Monday, 16 January 2017

Eat and be merry – but at your own peril?

This piece comes from "The Pilot" in 1978, where Edith Gott seems to have been a prolific contributor of rather nice "filler" pieces. Here is a rather interesting one about food in the 1970s which highlights the lack of seasonality which had already crept in, and also the propensity of food additives. 

Eat and be merry – but at your own peril?
By Edith Gott

The ninety days which have elapsed since January 1 will be remembered, not so much as the winter of our discontent (though this has been around too), as the Winter of the Mercurial Orange.

But Press and Pranksters notwithstanding, an unequivocal lesson can be learnt from the fall and rise of the jaffa. How many of us really know what we are eating? How many read the small print on the labels of processed food? Would we know, if asked, what a small amount of butylated hydroxyanisole does to a biscuit?

(Actually it keeps the shortening sweet - but who's to know that?)

With our ever-diminishing farmland and ever-growing population, farmers everywhere must use pesticides, weed killers and chemical fertilizers to keep abreast of the ever-increasing demand for both fresh, and processed, foodstuff.

That some of the suspect ingredients from these chemicals will seep into the root, leaf, ear, and pod of garden plants seems to be inevitable, sooner or later. The prospect of even the ubiquitous wild blackberry being contaminated by insect spray is a favourite target for the scare-monger

Processed food is handled so many times before it reaches the shelves of the supermarkets in its appropriate containers that one marvels at the expediency of preserving  it at all, let alone the possibility of contamination en route.

For example, consider the case of a certain jam-manufacturer in County Cork, "a daecent man, t' be sure, though he comes from across the wather." He imported fruit pulp from Holland; it came in huge drums looking for all the world like drums of printer's ink. On arrival in Ireland it was divided into three parts. One was infused with strawberry flavouring (synthetic), another with raspberry flavouring (ditto), and the third flavoured with something  else (of dubious origin). These mashes were appropriately bottled, with the addition of wooden pips for the raspberry variety, and again sent back across the Irish Sea. It turned up in the supermarkets of Lancashire.


Which brings us to the subject of preservatives and colouring. Both of these, in food, can be questionable, if not downright dangerous. It is a known fact that in this country laws governing the purity of food, and the advertising of same, leave much to be desired. On the label it is not obligatory to mention the amount of preservative used, or the specific colouring agent. Sufficient unto the day are such evasive descriptions as "tested Preventative" and "vegetable Colouring".

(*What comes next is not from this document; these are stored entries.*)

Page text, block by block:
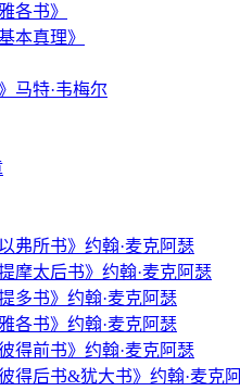
各书》
本真理》
马特·韦梅尔
弗所书》约翰·麦克阿瑟
摩太后书》约翰·麦克阿瑟
多书》约翰·麦克阿瑟
各书》约翰·麦克阿瑟
得前书》约翰·麦克阿瑟
得后书&犹大书》约翰·麦克

Now all preservatives destroy something - it might be an enzyme or it might be the lining of your stomach. As for "vegetable colouring" not all vegetables are nutritious, to wit, the cassava root. Edible it is -after the poisonous juice has been extracted.

Mouth-watering delicacies which once appeared seasonally have all but disappeared - that is, in their pristine state, because they are with us always, in season and out, thanks to the Frozen Food industry. Sweet corn in January, summer fruit for the thawing, river fish at the seaside, and game all twelve months of the year. The freezer provides all things for all appetites..  instant gastronomic gratification.

Yet, are its delights unmitigated?


Frozen foods are only as good as their brand names. The well-known firms are first class, if directions are observed.

Even the frozen-in freshness of such products (notably fish) will last for only so long; hence there is a time limit chart on every packet of commercially frozen food - how many housewives buying hurriedly in the supermarket, and storing it even more hurriedly at home, ever read this fine print?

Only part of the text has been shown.